Limit theorems for integral functionals of Hermite-driven processes

TL;DR

This paper studies the asymptotic behavior of integral functionals of Hermite-driven processes, extending previous work to general polynomial functions and analyzing their fluctuations as the observation window grows large.

Contribution

It generalizes prior results from quadratic functionals to arbitrary polynomial functions, providing new limit theorems for Hermite-driven processes.

Findings

Derived limit theorems for integral functionals with polynomial P

Extended previous quadratic case to general polynomials

Analyzed fluctuations as T approaches infinity

Abstract

Consider a moving average process $X$ of the form $X(t)=\int_{-\infty}^t x(t-u)dZ_u$, $t\geq 0$, where $Z$ is a (non Gaussian) Hermite process of order $q\geq 2$ and $x:\mathbb{R}_+\to\mathbb{R}$ is sufficiently integrable.

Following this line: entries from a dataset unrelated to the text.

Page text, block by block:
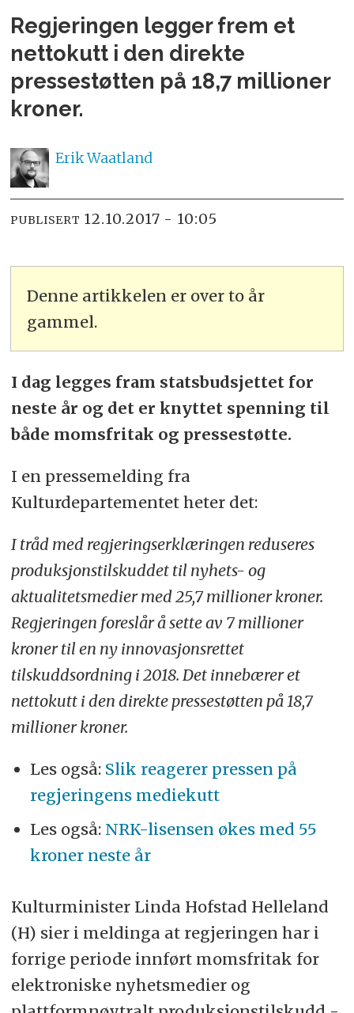
Regjeringen legger frem et
nettokutt i den direkte
pressestøtten på 18,7 millioner
kroner.
ErikWaatland
PUBLISERT 12.10.2017 - 10:05
Denne artikkelen er over to år
gammel.
I dag legges fram statsbudsjettet for
neste år og det er knyttet spenning til
både momsfritak og pressestøtte.
I en pressemelding fra
Kulturdepartementet heter det:
I tråd med regjeringserklæringen reduseres
produksjonstilskuddet til nyhets- og
aktualitetsmedier med 25,7 millioner kroner.
Regjeringen foreslår å sette av 7 millioner
kroner til en ny innovasjonsrettet
tilskuddsordning i 2018. Det innebærer et
nettokutt i den direkte pressestøtten på 18,7
millioner kroner.
Les også: Slik reagerer pressen på
regjeringens mediekutt
Les også: NRK-lisensen økes med 55
kroner neste år
Kulturminister Linda Hofstad Helleland
(H) sier i meldinga at regjeringen har i
forrige periode innført momsfritak for
elektroniske nyhetsmedier og
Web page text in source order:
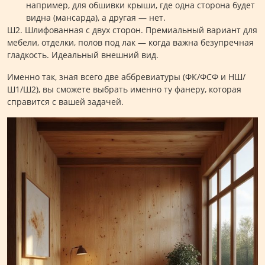
например, для обшивки крыши, где одна сторона будет
видна (мансарда), а другая — нет.
Ш2. Шлифованная с двух сторон. Премиальный вариант для
мебели, отделки, полов под лак — когда важна безупречная
гладкость. Идеальный внешний вид.
Именно так, зная всего две аббревиатуры (ФК/ФСФ и НШ/
Ш1/Ш2), вы сможете выбрать именно ту фанеру, которая
справится с вашей задачей.
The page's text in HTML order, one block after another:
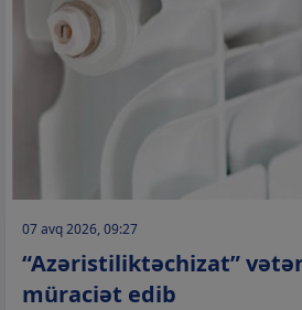
07 avq 2026, 09:27
“Azəristiliktəchizat”
müraciət edib
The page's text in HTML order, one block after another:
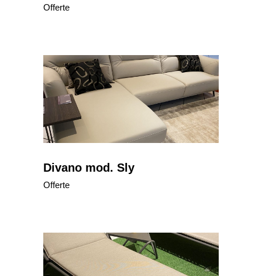
Offerte
Divano mod. Sly
Offerte
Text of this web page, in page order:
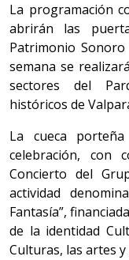
La programación
abrirán las
Patrimonio
semana se
sectores del
históricos de
La cueca
celebración, con
Concierto del
actividad
Fantasía”,
de la identidad
Culturas, las artes
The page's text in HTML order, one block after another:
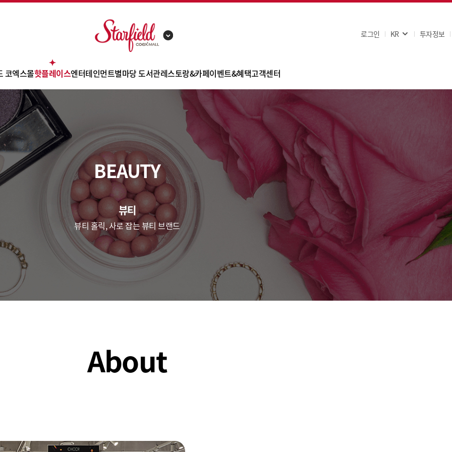
코엑스몰
소개
안내
리 안내
시설
는길
츠 제휴
핫플레이스
SPA
라이프스타일
뷰티
엔터테인먼트
영풍문고
TGX 골프 아카데미
별마당 도서관
아트 프로젝트
후기영상
레스토랑&카페
고메스트리트
푸드스트리트
레스토랑
이벤트&혜택
이벤트
쇼핑 혜택
사은행사
제휴카드
쿠폰
고객센터
공지사항
로그인 KR 투자정보
BEAUTY
뷰티
뷰티 홀릭, 사로 잡는 뷰티 브랜드
About
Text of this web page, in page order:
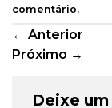
comentário.
← Anterior
Próximo →
Deixe
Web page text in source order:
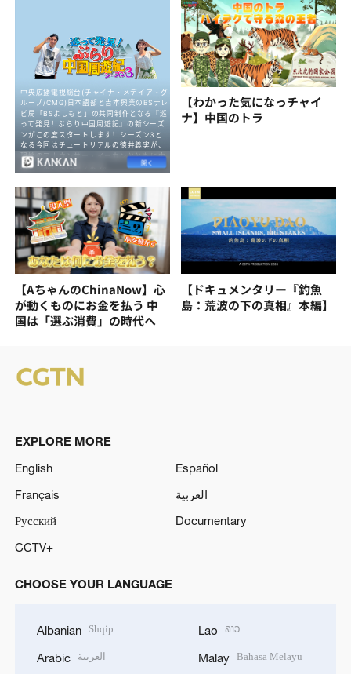
【わかった気になっチャイ
ナ】中国のトラ
【AちゃんのChinaNow】心
が動くものにお金を払う 中
国は「選ぶ消費」の時代へ
【ドキュメンタリー『釣魚
島：荒波の下の真相』本編】
EXPLORE MORE
English
Español
Français
العربية
Русский
Documentary
CCTV+
CHOOSE YOUR LANGUAGE
Albanian Shqip
Arabic العربية
Lao ລາວ
Malay Bahasa Melayu
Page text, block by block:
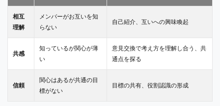
相互
理解
メンバーがお互いを知
らない
自己紹介、互いへの興味喚起
共感
知っているが関心が薄
い
意見交換で考え方を理解し合う、共
通点を探る
信頼
関心はあるが共通の目
標がない
目標の共有、役割認識の形成
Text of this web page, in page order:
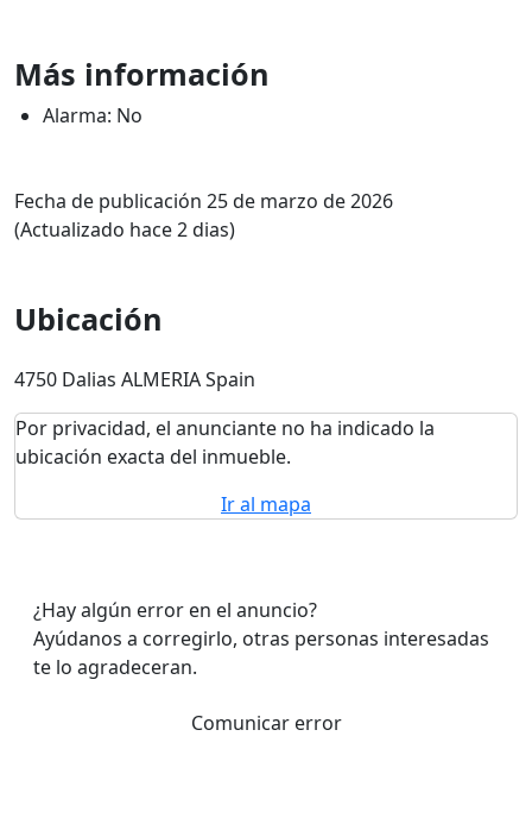
Más información
Alarma: No
Fecha de publicación 25 de marzo de 2026
(Actualizado hace 2 dias)
Ubicación
4750 Dalias ALMERIA Spain
Por privacidad, el anunciante no ha indicado la
ubicación exacta del inmueble.
Ir al mapa
¿Hay algún error en el anuncio?
Ayúdanos a corregirlo, otras personas interesadas
te lo agradeceran.
Comunicar error
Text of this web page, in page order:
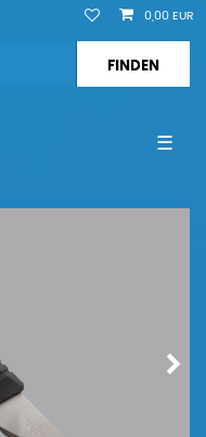
0,00 EUR
☰

This paper investigates the fluctuations, as $T\to\infty$, of integral functionals of the form $t\mapsto \int_0^{Tt }P(X(s))ds$, in the case where $P$ is any given polynomial function. It extends a study initiated in Tran (2018), where only the quadratic case $P(x)=x^2$ and the convergence in the sense of finite-dimensional distributions were considered.